Das Gelsenkirchener Verwaltungsgericht hatte am Vorabend einen Beschluss zur Rückholung A.s gefasst, weil dessen Abschiebung "grob rechtswidrig" verlaufen sei. Es liege keine "diplomatisch verbindliche Zusicherung der tunesischen Regierung" vor, dass A. in dem nordafrikanischen Land keine Folter drohe, hieß es zur Begründung. Das Flüchtlingsministerium Nordrhein-Westfalens will gegen diesen Beschluss aber zusammen mit der Ausländerbehörde der Stadt Bochum Beschwerde beim Oberverwaltungsgericht einlegen.

"Er muss mit Visum zurück"

Die Anwältin von Sami A. sieht keine Gründe, die gegen eine Rückkehr nach Deutschland sprechen. Sobald Sami A. in Tunesien freigelassen werde, müsse die Deutsche Botschaft ihm ein Visum zur Rückkehr nach Deutschland ausstellen, sagte Anwältin Seda Basay-Yildiz. Das Gericht habe in seiner Entscheidung deutlich gemacht, dass die Erteilung eines Visums zur Rückkehr nach Deutschland ein praktikabler Weg sei, betonte die Anwältin. Sami A. könne dann bei der Ausländerbehörde vorstellig werden. "Nach meiner Erkenntnis gibt es kein Verfahren gegen meinen Mandanten, sobald er in Tunesien wieder frei ist, muss das so passieren."

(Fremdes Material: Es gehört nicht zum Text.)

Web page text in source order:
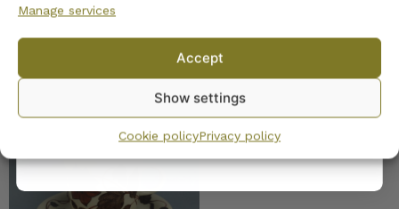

Erst am Freitagmorgen war Sami A. in seine Heimat Tunesien abgeschoben worden. Er lebte seit Jahren mit Frau und Kindern in Bochum. 1997 war er zum Studium nach Deutschland gekommen. Im Jahr 2000 soll A. eine militärische Ausbildung in einem Lager der Al-Kaida in Afghanistan erhalten und zeitweise zur Leibgarde von Osama bin Laden gehört haben. Anschließend soll er sich in Deutschland als salafistischer Prediger betätigt haben. Der Tunesier hat diese Vorwürfe stets bestritten. Die Bundesanwaltschaft hatte laut Gericht gegen ihn ein strafrechtliches Ermittlungsverfahren eingeleitet, aber mangels hinreichenden Tatverdachts wieder eingestellt.